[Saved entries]
---+---
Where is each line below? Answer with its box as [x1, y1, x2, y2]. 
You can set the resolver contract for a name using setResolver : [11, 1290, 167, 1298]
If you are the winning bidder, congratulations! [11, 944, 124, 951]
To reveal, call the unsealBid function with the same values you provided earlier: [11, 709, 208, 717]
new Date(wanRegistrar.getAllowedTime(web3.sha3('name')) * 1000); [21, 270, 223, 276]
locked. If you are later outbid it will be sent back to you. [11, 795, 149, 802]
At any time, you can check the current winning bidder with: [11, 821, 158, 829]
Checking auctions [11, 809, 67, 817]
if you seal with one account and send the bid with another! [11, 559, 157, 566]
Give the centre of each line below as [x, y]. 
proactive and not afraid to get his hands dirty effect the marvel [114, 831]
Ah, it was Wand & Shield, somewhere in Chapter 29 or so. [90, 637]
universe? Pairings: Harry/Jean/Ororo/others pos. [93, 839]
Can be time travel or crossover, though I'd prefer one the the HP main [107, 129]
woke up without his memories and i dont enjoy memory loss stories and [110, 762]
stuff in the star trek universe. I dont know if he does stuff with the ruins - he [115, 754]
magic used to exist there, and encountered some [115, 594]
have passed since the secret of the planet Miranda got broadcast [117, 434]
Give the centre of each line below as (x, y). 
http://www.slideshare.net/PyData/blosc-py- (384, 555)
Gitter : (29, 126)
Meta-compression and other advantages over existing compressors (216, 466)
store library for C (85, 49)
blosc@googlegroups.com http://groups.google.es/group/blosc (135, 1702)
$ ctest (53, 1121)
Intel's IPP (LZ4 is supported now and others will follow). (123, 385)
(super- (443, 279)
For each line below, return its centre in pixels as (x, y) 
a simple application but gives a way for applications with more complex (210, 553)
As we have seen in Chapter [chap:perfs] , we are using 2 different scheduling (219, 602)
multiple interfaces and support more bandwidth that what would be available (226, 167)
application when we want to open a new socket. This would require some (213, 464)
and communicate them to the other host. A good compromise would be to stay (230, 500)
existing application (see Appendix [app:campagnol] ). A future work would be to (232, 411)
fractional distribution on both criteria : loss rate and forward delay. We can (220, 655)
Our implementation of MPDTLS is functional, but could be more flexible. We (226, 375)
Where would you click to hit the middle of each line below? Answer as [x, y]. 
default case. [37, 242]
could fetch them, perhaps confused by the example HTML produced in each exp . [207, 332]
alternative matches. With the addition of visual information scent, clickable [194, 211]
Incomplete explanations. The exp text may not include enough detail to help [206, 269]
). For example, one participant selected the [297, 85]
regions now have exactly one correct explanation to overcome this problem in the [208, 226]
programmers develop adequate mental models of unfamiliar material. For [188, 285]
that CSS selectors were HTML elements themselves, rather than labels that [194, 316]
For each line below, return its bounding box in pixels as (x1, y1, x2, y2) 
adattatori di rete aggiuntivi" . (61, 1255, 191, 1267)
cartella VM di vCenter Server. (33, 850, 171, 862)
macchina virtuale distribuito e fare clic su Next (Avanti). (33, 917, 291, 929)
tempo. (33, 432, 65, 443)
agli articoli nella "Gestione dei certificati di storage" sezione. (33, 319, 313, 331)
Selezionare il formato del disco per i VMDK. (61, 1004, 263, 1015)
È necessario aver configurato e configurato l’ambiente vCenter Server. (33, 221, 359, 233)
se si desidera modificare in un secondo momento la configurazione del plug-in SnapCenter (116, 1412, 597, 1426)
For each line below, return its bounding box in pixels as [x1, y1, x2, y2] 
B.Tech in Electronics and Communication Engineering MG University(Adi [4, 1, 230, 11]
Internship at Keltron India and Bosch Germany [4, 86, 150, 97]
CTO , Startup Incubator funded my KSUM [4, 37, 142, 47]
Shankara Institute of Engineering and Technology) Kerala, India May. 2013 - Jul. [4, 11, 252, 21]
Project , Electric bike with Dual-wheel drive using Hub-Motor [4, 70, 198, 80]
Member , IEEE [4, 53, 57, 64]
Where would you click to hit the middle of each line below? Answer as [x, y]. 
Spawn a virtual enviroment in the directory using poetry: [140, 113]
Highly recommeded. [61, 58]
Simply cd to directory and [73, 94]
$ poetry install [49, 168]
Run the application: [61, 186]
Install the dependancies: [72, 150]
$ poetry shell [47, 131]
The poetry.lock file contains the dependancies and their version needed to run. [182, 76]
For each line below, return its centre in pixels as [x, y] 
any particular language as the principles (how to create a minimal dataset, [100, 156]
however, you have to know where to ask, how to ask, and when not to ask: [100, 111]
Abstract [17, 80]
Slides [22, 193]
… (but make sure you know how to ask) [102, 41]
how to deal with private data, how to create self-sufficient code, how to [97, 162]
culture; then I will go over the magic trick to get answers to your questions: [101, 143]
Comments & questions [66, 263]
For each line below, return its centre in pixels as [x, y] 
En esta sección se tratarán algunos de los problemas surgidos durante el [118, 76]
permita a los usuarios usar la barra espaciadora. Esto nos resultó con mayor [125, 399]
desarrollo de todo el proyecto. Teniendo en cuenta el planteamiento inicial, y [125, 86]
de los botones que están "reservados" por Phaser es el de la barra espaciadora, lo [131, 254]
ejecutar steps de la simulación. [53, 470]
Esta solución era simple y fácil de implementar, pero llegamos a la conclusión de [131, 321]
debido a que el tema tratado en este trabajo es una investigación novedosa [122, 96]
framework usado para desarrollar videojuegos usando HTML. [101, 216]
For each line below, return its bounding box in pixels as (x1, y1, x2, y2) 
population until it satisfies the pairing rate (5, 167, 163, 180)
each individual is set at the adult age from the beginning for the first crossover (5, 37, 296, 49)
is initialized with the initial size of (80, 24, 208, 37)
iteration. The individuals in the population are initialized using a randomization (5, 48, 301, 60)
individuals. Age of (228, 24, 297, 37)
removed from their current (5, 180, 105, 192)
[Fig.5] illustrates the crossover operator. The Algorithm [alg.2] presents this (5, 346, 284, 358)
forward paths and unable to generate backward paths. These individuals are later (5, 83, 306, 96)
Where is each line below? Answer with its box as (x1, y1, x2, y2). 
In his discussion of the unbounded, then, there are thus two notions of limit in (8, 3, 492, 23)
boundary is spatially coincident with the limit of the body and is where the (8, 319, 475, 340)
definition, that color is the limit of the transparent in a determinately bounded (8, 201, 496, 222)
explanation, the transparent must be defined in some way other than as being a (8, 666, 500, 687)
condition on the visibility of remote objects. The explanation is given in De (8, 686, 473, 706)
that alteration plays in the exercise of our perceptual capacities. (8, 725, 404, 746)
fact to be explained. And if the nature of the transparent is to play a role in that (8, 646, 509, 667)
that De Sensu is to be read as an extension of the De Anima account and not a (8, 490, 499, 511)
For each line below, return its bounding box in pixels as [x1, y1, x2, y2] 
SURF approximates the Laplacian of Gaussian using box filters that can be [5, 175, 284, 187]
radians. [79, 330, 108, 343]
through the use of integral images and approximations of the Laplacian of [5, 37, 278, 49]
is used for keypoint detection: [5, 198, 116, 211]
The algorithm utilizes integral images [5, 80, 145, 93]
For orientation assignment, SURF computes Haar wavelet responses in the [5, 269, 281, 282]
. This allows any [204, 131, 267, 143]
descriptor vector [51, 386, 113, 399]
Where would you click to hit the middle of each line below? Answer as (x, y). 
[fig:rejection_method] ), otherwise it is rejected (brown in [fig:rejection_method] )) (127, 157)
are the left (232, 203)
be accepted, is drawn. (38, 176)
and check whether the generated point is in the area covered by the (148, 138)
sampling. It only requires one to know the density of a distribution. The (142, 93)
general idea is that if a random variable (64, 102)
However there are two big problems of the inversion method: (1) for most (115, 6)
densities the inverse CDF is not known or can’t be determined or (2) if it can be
---+---
- [Task details]: Return every entry exactly.

- [Answer]:
Where is each line below? Answer with its box as [x1, y1, x2, y2]. 
You can set the resolver contract for a name using setResolver : [11, 1290, 167, 1298]
If you are the winning bidder, congratulations! [11, 944, 124, 951]
To reveal, call the unsealBid function with the same values you provided earlier: [11, 709, 208, 717]
new Date(wanRegistrar.getAllowedTime(web3.sha3('name')) * 1000); [21, 270, 223, 276]
locked. If you are later outbid it will be sent back to you. [11, 795, 149, 802]
At any time, you can check the current winning bidder with: [11, 821, 158, 829]
Checking auctions [11, 809, 67, 817]
if you seal with one account and send the bid with another! [11, 559, 157, 566]
Give the centre of each line below as [x, y]. 
proactive and not afraid to get his hands dirty effect the marvel [114, 831]
Ah, it was Wand & Shield, somewhere in Chapter 29 or so. [90, 637]
universe? Pairings: Harry/Jean/Ororo/others pos. [93, 839]
Can be time travel or crossover, though I'd prefer one the the HP main [107, 129]
woke up without his memories and i dont enjoy memory loss stories and [110, 762]
stuff in the star trek universe. I dont know if he does stuff with the ruins - he [115, 754]
magic used to exist there, and encountered some [115, 594]
have passed since the secret of the planet Miranda got broadcast [117, 434]
Give the centre of each line below as (x, y). 
http://www.slideshare.net/PyData/blosc-py- (384, 555)
Gitter : (29, 126)
Meta-compression and other advantages over existing compressors (216, 466)
store library for C (85, 49)
blosc@googlegroups.com http://groups.google.es/group/blosc (135, 1702)
$ ctest (53, 1121)
Intel's IPP (LZ4 is supported now and others will follow). (123, 385)
(super- (443, 279)
For each line below, return its centre in pixels as (x, y) 
a simple application but gives a way for applications with more complex (210, 553)
As we have seen in Chapter [chap:perfs] , we are using 2 different scheduling (219, 602)
multiple interfaces and support more bandwidth that what would be available (226, 167)
application when we want to open a new socket. This would require some (213, 464)
and communicate them to the other host. A good compromise would be to stay (230, 500)
existing application (see Appendix [app:campagnol] ). A future work would be to (232, 411)
fractional distribution on both criteria : loss rate and forward delay. We can (220, 655)
Our implementation of MPDTLS is functional, but could be more flexible. We (226, 375)
Where would you click to hit the middle of each line below? Answer as [x, y]. 
default case. [37, 242]
could fetch them, perhaps confused by the example HTML produced in each exp . [207, 332]
alternative matches. With the addition of visual information scent, clickable [194, 211]
Incomplete explanations. The exp text may not include enough detail to help [206, 269]
). For example, one participant selected the [297, 85]
regions now have exactly one correct explanation to overcome this problem in the [208, 226]
programmers develop adequate mental models of unfamiliar material. For [188, 285]
that CSS selectors were HTML elements themselves, rather than labels that [194, 316]
For each line below, return its bounding box in pixels as (x1, y1, x2, y2) 
adattatori di rete aggiuntivi" . (61, 1255, 191, 1267)
cartella VM di vCenter Server. (33, 850, 171, 862)
macchina virtuale distribuito e fare clic su Next (Avanti). (33, 917, 291, 929)
tempo. (33, 432, 65, 443)
agli articoli nella "Gestione dei certificati di storage" sezione. (33, 319, 313, 331)
Selezionare il formato del disco per i VMDK. (61, 1004, 263, 1015)
È necessario aver configurato e configurato l’ambiente vCenter Server. (33, 221, 359, 233)
se si desidera modificare in un secondo momento la configurazione del plug-in SnapCenter (116, 1412, 597, 1426)
For each line below, return its bounding box in pixels as [x1, y1, x2, y2] 
B.Tech in Electronics and Communication Engineering MG University(Adi [4, 1, 230, 11]
Internship at Keltron India and Bosch Germany [4, 86, 150, 97]
CTO , Startup Incubator funded my KSUM [4, 37, 142, 47]
Shankara Institute of Engineering and Technology) Kerala, India May. 2013 - Jul. [4, 11, 252, 21]
Project , Electric bike with Dual-wheel drive using Hub-Motor [4, 70, 198, 80]
Member , IEEE [4, 53, 57, 64]
Where would you click to hit the middle of each line below? Answer as [x, y]. 
Spawn a virtual enviroment in the directory using poetry: [140, 113]
Highly recommeded. [61, 58]
Simply cd to directory and [73, 94]
$ poetry install [49, 168]
Run the application: [61, 186]
Install the dependancies: [72, 150]
$ poetry shell [47, 131]
The poetry.lock file contains the dependancies and their version needed to run. [182, 76]
For each line below, return its centre in pixels as [x, y] 
any particular language as the principles (how to create a minimal dataset, [100, 156]
however, you have to know where to ask, how to ask, and when not to ask: [100, 111]
Abstract [17, 80]
Slides [22, 193]
… (but make sure you know how to ask) [102, 41]
how to deal with private data, how to create self-sufficient code, how to [97, 162]
culture; then I will go over the magic trick to get answers to your questions: [101, 143]
Comments & questions [66, 263]
For each line below, return its centre in pixels as [x, y] 
En esta sección se tratarán algunos de los problemas surgidos durante el [118, 76]
permita a los usuarios usar la barra espaciadora. Esto nos resultó con mayor [125, 399]
desarrollo de todo el proyecto. Teniendo en cuenta el planteamiento inicial, y [125, 86]
de los botones que están "reservados" por Phaser es el de la barra espaciadora, lo [131, 254]
ejecutar steps de la simulación. [53, 470]
Esta solución era simple y fácil de implementar, pero llegamos a la conclusión de [131, 321]
debido a que el tema tratado en este trabajo es una investigación novedosa [122, 96]
framework usado para desarrollar videojuegos usando HTML. [101, 216]
For each line below, return its bounding box in pixels as (x1, y1, x2, y2) 
population until it satisfies the pairing rate (5, 167, 163, 180)
each individual is set at the adult age from the beginning for the first crossover (5, 37, 296, 49)
is initialized with the initial size of (80, 24, 208, 37)
iteration. The individuals in the population are initialized using a randomization (5, 48, 301, 60)
individuals. Age of (228, 24, 297, 37)
removed from their current (5, 180, 105, 192)
[Fig.5] illustrates the crossover operator. The Algorithm [alg.2] presents this (5, 346, 284, 358)
forward paths and unable to generate backward paths. These individuals are later (5, 83, 306, 96)
Where is each line below? Answer with its box as (x1, y1, x2, y2). 
In his discussion of the unbounded, then, there are thus two notions of limit in (8, 3, 492, 23)
boundary is spatially coincident with the limit of the body and is where the (8, 319, 475, 340)
definition, that color is the limit of the transparent in a determinately bounded (8, 201, 496, 222)
explanation, the transparent must be defined in some way other than as being a (8, 666, 500, 687)
condition on the visibility of remote objects. The explanation is given in De (8, 686, 473, 706)
that alteration plays in the exercise of our perceptual capacities. (8, 725, 404, 746)
fact to be explained. And if the nature of the transparent is to play a role in that (8, 646, 509, 667)
that De Sensu is to be read as an extension of the De Anima account and not a (8, 490, 499, 511)
For each line below, return its bounding box in pixels as [x1, y1, x2, y2] 
SURF approximates the Laplacian of Gaussian using box filters that can be [5, 175, 284, 187]
radians. [79, 330, 108, 343]
through the use of integral images and approximations of the Laplacian of [5, 37, 278, 49]
is used for keypoint detection: [5, 198, 116, 211]
The algorithm utilizes integral images [5, 80, 145, 93]
For orientation assignment, SURF computes Haar wavelet responses in the [5, 269, 281, 282]
. This allows any [204, 131, 267, 143]
descriptor vector [51, 386, 113, 399]
Where would you click to hit the middle of each line below? Answer as (x, y). 
[fig:rejection_method] ), otherwise it is rejected (brown in [fig:rejection_method] )) (127, 157)
are the left (232, 203)
be accepted, is drawn. (38, 176)
and check whether the generated point is in the area covered by the (148, 138)
sampling. It only requires one to know the density of a distribution. The (142, 93)
general idea is that if a random variable (64, 102)
However there are two big problems of the inversion method: (1) for most (115, 6)
densities the inverse CDF is not known or can’t be determined or (2) if it can be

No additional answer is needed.